=== DESCRIPTION OF THE TASK ===
Return exactly the lines of the data below, from the one that contains "Dieses Problem kann" through the final line, and leave out every picture.

=== MATERIAL SUPPLIED ===
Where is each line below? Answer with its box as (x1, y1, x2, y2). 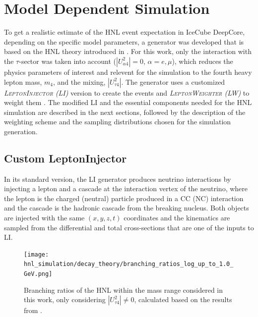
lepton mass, (4, 76, 42, 87)
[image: (24, 251, 49, 258)
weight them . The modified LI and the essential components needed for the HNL (4, 97, 252, 107)
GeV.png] (24, 270, 53, 278)
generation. (4, 126, 38, 136)
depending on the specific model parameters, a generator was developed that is (4, 36, 244, 47)
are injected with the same (4, 212, 85, 223)
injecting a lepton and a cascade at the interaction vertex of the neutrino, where (4, 183, 248, 194)
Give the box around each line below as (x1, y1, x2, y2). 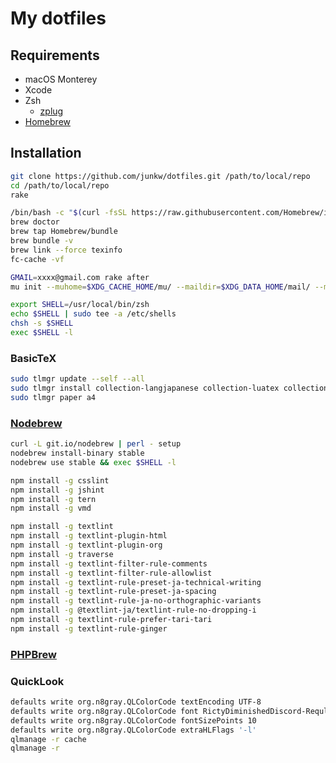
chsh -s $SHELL (10, 318, 74, 329)
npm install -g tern (10, 494, 97, 504)
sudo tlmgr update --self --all (10, 374, 145, 384)
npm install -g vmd (10, 503, 92, 514)
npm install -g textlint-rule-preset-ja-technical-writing (10, 577, 262, 587)
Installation (10, 145, 82, 162)
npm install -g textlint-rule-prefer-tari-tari (10, 615, 213, 625)
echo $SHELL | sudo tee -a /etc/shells (10, 309, 177, 319)
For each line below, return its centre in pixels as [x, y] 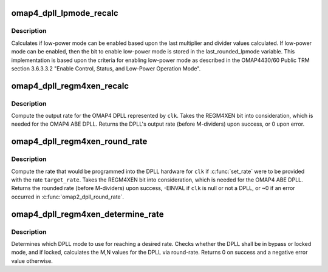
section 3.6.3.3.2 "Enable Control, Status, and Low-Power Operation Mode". [106, 68]
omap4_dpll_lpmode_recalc [65, 13]
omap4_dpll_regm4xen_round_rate [79, 142]
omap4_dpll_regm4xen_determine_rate [87, 214]
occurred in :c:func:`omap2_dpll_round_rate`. [68, 197]
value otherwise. [32, 260]
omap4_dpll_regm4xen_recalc [70, 86]
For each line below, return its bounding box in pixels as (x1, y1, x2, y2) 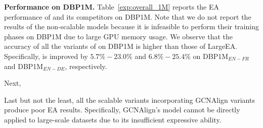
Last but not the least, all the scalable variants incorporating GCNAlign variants (4, 94, 255, 105)
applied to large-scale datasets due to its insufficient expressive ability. (4, 114, 222, 124)
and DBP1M (4, 60, 43, 71)
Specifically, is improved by (4, 50, 88, 61)
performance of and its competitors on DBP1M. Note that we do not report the (4, 11, 251, 22)
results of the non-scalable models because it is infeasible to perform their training (4, 21, 259, 32)
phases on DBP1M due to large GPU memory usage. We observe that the (4, 31, 233, 41)
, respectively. (65, 60, 107, 71)
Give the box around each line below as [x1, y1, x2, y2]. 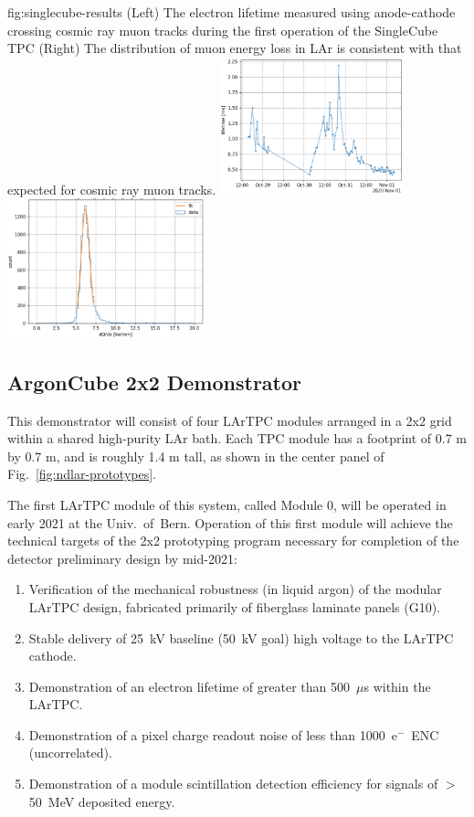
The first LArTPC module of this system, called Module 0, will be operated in [7, 494, 447, 514]
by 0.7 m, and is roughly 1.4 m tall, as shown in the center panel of [7, 446, 384, 465]
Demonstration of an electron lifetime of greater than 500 [28, 676, 350, 695]
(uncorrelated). [28, 743, 112, 762]
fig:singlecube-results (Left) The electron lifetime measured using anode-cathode [7, 3, 456, 21]
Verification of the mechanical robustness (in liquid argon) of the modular [28, 579, 442, 599]
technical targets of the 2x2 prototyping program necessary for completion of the [7, 531, 459, 550]
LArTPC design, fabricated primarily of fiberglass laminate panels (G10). [28, 597, 440, 616]
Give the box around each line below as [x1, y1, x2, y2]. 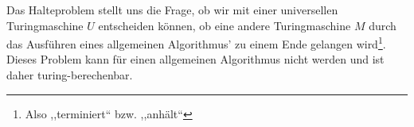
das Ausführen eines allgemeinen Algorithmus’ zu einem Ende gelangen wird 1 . [6, 33, 386, 52]
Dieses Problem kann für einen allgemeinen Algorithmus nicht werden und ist [6, 51, 385, 67]
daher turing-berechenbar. [6, 67, 133, 83]
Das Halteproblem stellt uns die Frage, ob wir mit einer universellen [6, 2, 338, 17]
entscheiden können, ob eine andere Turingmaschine [98, 17, 351, 33]
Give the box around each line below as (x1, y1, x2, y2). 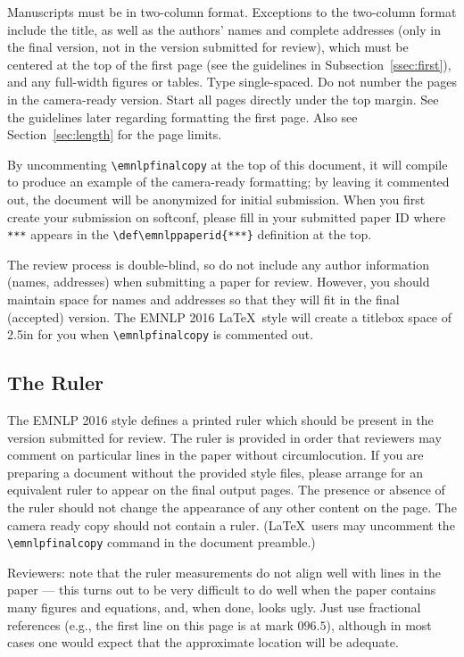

=== SOLUTION BELOW ===
Dieses Problem kann für einen allgemeinen Algorithmus nicht werden und ist [6, 51, 385, 67]
daher turing-berechenbar. [6, 67, 133, 83]
Das Halteproblem stellt uns die Frage, ob wir mit einer universellen [6, 2, 338, 17]
entscheiden können, ob eine andere Turingmaschine [98, 17, 351, 33]
Give the box around each line below as (x1, y1, x2, y2). 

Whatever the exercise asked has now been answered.